3. Kwantyfikacja neutralizacji
- Umieść płytkę studzienkową w obszarze skanowania skanera płaskiego, jak pokazano na rysunku 2a. Użyj limitu pozycji w kształcie litery L, aby zapewnić optymalną i powtarzalną lokalizację obrazowania.
nuta: Możliwe jest zobrazowanie dwóch płytek dołkowych podczas jednego skanowania.
- Zeskanuj płytę.
- Uruchom oprogramowanie "Wellplate Reader", aby obliczyć wymagane miana wirusa (ryc. 3).
- Kliknij przycisk "Załaduj obraz", aby załadować obraz.

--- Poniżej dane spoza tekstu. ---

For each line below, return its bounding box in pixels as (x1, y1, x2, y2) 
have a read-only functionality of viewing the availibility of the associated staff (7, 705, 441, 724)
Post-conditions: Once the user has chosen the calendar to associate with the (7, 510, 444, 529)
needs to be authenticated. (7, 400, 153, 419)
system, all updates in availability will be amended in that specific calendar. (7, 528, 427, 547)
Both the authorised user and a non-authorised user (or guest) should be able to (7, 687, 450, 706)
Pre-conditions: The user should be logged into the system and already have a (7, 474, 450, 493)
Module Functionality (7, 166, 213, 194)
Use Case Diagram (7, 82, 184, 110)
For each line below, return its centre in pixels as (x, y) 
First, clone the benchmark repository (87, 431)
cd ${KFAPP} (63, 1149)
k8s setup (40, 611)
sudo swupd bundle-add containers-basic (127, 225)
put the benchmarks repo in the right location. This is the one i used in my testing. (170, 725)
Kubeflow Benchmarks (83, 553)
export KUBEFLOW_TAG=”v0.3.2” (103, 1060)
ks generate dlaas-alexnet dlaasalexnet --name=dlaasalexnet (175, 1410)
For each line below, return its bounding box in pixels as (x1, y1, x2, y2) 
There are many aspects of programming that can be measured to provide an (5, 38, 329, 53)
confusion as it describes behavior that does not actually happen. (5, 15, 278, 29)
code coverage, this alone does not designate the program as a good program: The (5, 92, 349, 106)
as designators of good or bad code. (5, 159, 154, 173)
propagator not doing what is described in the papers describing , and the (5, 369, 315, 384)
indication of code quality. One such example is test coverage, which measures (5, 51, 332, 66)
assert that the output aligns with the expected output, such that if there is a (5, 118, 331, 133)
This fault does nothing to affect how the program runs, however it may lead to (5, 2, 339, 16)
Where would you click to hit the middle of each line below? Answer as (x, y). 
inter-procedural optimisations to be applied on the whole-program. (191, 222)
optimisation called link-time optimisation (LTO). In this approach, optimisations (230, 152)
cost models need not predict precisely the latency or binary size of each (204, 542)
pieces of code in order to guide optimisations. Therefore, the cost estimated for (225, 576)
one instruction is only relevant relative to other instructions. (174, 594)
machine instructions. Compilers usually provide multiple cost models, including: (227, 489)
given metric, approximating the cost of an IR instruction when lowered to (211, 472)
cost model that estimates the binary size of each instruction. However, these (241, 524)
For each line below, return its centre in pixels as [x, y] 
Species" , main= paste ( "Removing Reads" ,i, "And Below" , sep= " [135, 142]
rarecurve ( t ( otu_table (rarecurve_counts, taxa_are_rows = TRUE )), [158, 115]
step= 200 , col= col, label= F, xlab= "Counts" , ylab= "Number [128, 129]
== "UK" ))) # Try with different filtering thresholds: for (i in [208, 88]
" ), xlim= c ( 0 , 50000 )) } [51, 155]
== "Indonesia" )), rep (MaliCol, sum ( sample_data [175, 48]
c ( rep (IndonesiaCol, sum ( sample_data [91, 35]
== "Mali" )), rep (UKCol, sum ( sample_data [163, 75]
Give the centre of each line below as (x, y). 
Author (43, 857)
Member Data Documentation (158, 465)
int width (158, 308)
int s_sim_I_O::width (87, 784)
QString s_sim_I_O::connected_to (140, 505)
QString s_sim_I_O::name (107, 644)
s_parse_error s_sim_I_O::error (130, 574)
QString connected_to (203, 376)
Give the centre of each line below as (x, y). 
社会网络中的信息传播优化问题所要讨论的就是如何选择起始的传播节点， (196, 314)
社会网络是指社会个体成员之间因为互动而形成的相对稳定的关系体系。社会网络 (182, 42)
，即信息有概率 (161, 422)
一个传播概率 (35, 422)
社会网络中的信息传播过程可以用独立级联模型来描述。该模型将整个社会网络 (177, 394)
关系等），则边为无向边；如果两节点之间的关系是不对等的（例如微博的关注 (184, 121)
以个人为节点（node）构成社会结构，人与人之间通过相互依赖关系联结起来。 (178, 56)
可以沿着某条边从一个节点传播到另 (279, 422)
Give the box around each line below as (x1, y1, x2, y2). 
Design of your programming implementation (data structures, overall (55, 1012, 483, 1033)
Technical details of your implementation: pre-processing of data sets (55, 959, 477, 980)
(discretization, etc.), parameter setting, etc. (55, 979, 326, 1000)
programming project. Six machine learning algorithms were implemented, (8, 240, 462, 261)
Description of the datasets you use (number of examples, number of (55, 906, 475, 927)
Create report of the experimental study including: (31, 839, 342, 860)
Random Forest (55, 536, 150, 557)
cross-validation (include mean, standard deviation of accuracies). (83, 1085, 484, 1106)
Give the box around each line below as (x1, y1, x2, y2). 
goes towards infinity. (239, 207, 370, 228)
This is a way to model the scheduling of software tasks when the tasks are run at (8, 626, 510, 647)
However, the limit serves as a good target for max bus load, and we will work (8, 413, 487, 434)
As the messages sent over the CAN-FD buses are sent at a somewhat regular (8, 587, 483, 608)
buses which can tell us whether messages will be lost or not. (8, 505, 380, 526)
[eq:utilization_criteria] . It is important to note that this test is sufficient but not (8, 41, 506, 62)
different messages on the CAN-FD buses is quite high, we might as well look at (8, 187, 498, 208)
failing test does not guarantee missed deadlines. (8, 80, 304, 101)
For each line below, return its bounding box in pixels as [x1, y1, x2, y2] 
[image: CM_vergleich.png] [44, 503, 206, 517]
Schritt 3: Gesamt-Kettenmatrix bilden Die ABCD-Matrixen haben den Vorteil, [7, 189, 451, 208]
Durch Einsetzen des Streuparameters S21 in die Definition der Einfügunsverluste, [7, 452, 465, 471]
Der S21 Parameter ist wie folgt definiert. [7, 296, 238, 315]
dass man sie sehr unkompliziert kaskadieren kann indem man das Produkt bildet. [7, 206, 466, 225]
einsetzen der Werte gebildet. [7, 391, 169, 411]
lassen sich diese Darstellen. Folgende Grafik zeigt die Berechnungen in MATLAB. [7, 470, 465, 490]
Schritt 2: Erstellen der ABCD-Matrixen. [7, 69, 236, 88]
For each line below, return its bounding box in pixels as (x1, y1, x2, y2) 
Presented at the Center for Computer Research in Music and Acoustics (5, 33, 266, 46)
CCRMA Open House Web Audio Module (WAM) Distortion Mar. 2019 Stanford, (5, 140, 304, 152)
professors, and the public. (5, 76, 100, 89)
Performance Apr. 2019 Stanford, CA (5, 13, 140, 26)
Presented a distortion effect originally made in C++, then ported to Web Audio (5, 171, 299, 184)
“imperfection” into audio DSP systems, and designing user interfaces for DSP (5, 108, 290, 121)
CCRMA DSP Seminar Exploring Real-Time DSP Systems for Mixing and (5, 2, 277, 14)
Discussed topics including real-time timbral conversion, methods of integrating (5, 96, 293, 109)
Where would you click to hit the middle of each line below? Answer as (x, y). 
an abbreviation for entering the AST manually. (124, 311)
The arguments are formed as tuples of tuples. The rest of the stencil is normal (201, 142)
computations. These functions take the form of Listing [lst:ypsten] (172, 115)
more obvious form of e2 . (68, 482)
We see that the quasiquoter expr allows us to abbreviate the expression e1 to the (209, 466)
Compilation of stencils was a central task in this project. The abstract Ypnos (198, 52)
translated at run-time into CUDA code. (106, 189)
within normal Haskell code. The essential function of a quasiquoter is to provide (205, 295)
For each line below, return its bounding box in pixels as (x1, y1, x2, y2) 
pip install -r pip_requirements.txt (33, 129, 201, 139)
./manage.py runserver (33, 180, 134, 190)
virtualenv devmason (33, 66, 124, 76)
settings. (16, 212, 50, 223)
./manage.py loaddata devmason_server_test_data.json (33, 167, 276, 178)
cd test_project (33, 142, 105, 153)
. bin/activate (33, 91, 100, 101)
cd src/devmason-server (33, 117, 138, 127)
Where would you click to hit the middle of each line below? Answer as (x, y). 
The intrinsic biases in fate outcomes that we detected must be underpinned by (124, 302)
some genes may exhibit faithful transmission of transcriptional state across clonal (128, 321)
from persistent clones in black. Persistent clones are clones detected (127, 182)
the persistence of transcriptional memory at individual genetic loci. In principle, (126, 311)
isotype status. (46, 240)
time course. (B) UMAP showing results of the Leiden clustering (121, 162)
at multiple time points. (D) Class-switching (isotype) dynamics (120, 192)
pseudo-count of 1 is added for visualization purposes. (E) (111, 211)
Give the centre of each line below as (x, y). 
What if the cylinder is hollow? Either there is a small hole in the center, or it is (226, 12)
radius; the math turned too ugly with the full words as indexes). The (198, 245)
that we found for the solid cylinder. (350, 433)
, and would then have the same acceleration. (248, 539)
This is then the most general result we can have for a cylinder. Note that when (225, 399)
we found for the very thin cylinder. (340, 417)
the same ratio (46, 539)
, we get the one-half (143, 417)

Przesuń czerwony pasek w polu "Próg globalny", aby dostosować próg próbkowania. Kliknij przycisk "Aktualizuj", aby sprawdzić efekt.
- Zaznacz pole "Oblicz neutralizację/miareczkowanie". Kliknij przycisk "Pobieranie próbek", aby określić ilościowo ICP. Kliknij przycisk "Zapisz", aby zapisać wyniki próbkowania, gdy zostaniesz o to poproszony.
nuta: Po zakończeniu procesu pobierania próbek, jeśli zaznaczone jest pole "Oblicz neutralizację/miareczkowanie", automatycznie pojawia się nowe okno o nazwie "Obliczanie neutralizacji i miareczkowania".
- Załaduj lub wprowadź mapę płyty wiertniczej. Wskaż próg (np. 50%) w polu "Neutralizacja: Odliczenie infekcji (%)".
- Wybierz "Proces neutralizacji", aby obliczyć miana. Sprawdź miana i kliknij przycisk "Zapisz i zamknij", aby zapisać wyniki neutralizacji.
nuta: Neutralizację podaje się jako odwrotność największego rozcieńczenia surowicy z predefiniowaną redukcją ICP (taką jak 50% lub 80%) w stosunku do VC (średnia z kolumny 11 na rysunku 4). W reprezentatywnych wynikach zastosowano 50% redukcję ICP.